- EXERCISE DESCRIPTION -
Restating every entry exactly is the whole task.

- Items from a data source -
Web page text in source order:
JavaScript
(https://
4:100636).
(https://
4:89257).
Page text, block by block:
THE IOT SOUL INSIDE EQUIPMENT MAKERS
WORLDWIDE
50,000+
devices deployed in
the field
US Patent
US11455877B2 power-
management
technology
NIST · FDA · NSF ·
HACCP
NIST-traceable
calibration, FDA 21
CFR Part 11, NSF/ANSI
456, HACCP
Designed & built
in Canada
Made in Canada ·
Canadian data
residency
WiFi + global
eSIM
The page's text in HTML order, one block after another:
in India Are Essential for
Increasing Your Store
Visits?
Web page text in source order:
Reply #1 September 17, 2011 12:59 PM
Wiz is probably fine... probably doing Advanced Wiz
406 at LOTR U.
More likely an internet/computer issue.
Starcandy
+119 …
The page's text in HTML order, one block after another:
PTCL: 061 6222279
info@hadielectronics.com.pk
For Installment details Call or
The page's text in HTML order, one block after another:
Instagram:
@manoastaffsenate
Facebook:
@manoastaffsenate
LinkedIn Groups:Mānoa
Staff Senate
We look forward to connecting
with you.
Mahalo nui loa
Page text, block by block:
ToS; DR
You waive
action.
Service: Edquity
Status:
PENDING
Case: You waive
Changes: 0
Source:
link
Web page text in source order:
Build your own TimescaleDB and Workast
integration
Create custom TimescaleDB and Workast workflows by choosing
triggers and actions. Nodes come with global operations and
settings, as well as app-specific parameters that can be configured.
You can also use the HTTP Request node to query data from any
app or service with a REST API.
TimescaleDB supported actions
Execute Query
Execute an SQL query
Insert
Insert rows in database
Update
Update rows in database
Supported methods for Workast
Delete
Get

- RESULT OF THE EXERCISE -
Web page text in source order:
JavaScript
(https://
4:100636).
(https://
4:89257).
Page text, block by block:
THE IOT SOUL INSIDE EQUIPMENT MAKERS
WORLDWIDE
50,000+
devices deployed in
the field
US Patent
US11455877B2 power-
management
technology
NIST · FDA · NSF ·
HACCP
NIST-traceable
calibration, FDA 21
CFR Part 11, NSF/ANSI
456, HACCP
Designed & built
in Canada
Made in Canada ·
Canadian data
residency
WiFi + global
eSIM
The page's text in HTML order, one block after another:
in India Are Essential for
Increasing Your Store
Visits?
Web page text in source order:
Reply #1 September 17, 2011 12:59 PM
Wiz is probably fine... probably doing Advanced Wiz
406 at LOTR U.
More likely an internet/computer issue.
Starcandy
+119 …
The page's text in HTML order, one block after another:
PTCL: 061 6222279
info@hadielectronics.com.pk
For Installment details Call or
The page's text in HTML order, one block after another:
Instagram:
@manoastaffsenate
Facebook:
@manoastaffsenate
LinkedIn Groups:Mānoa
Staff Senate
We look forward to connecting
with you.
Mahalo nui loa
Page text, block by block:
ToS; DR
You waive
action.
Service: Edquity
Status:
PENDING
Case: You waive
Changes: 0
Source:
link
Web page text in source order:
Build your own TimescaleDB and Workast
integration
Create custom TimescaleDB and Workast workflows by choosing
triggers and actions. Nodes come with global operations and
settings, as well as app-specific parameters that can be configured.
You can also use the HTTP Request node to query data from any
app or service with a REST API.
TimescaleDB supported actions
Execute Query
Execute an SQL query
Insert
Insert rows in database
Update
Update rows in database
Supported methods for Workast
Delete
Get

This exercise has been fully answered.